══ PROVIDED RECORDS ══

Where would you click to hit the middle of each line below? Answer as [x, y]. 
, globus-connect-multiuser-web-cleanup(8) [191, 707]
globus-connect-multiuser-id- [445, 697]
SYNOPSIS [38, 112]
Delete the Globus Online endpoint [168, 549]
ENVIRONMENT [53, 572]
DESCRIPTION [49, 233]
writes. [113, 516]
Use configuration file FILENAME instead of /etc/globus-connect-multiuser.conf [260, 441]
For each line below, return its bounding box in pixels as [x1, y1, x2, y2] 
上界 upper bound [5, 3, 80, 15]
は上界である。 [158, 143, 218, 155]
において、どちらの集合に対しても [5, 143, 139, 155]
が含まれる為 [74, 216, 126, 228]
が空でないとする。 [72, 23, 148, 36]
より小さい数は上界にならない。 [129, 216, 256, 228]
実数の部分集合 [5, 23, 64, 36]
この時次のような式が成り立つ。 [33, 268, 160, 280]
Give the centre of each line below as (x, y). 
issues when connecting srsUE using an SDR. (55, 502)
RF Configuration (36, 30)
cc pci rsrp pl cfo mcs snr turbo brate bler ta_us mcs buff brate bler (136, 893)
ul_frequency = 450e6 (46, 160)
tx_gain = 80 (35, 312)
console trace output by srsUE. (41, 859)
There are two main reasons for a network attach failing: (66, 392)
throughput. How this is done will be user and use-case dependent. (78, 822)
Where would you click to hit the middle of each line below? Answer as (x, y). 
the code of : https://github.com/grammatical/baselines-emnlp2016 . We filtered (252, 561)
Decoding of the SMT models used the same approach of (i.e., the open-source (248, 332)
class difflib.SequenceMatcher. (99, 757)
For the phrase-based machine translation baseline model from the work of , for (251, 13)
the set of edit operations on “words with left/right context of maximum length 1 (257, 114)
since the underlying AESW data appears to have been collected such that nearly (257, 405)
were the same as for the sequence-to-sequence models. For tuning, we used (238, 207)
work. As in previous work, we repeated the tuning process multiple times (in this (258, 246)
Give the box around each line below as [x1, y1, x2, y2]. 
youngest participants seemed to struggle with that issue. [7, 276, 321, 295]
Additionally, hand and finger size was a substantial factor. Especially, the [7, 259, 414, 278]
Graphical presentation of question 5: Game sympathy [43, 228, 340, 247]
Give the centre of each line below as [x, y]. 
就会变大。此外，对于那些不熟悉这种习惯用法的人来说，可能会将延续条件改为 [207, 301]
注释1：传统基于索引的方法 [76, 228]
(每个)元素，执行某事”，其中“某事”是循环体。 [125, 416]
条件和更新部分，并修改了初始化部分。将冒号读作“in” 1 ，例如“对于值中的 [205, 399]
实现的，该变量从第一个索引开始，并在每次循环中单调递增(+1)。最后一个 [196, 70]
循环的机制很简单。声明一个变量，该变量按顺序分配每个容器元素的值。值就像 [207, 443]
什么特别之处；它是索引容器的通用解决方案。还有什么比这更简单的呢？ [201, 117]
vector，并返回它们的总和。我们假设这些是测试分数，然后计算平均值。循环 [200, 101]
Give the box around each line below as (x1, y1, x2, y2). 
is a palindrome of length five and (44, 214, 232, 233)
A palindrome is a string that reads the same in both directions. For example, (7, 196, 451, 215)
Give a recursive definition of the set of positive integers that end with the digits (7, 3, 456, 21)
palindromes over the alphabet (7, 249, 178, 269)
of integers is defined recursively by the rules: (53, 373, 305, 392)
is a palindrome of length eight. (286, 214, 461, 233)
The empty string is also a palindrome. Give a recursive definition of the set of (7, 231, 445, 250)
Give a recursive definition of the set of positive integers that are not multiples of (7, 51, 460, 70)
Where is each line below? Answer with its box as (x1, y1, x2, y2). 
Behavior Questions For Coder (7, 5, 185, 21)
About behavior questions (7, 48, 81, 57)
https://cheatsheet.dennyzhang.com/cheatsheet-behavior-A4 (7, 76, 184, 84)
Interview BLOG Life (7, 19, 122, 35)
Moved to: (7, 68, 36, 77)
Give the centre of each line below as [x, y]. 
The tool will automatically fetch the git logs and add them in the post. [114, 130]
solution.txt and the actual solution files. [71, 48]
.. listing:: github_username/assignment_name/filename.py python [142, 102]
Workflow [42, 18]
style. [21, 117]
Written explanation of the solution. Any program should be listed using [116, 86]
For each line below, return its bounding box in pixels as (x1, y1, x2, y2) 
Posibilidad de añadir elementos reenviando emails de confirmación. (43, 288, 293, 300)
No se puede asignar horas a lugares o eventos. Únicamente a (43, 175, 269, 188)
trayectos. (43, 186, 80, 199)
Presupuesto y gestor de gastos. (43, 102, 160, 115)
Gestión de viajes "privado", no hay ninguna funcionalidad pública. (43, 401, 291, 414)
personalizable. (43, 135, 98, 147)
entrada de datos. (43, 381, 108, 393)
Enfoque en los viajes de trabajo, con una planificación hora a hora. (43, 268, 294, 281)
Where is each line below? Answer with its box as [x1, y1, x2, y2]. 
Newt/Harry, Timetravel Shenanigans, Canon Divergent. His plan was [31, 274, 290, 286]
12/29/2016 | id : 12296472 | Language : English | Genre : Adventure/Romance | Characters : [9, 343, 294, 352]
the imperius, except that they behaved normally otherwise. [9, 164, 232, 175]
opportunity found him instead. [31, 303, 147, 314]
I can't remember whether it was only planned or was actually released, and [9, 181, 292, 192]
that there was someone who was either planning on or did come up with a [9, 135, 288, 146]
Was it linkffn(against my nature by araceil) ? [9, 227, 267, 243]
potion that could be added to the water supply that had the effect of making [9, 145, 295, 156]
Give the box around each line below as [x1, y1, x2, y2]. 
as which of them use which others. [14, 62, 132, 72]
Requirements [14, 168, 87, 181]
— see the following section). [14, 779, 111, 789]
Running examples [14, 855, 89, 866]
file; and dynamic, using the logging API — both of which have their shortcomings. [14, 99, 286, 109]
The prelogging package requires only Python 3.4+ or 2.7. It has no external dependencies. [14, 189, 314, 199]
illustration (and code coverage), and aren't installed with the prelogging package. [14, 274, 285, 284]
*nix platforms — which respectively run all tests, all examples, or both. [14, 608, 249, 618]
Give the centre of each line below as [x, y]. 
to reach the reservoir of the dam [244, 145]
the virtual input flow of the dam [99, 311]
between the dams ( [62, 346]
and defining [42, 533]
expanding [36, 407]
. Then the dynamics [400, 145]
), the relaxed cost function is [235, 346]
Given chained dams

═══

WORK INSTRUCTION
What lines above contain the string "both"? Copy all of them.

RESPONSE BELOW
A palindrome is a string that reads the same in both directions. For example, (7, 196, 451, 215)
file; and dynamic, using the logging API — both of which have their shortcomings. [14, 99, 286, 109]
*nix platforms — which respectively run all tests, all examples, or both. [14, 608, 249, 618]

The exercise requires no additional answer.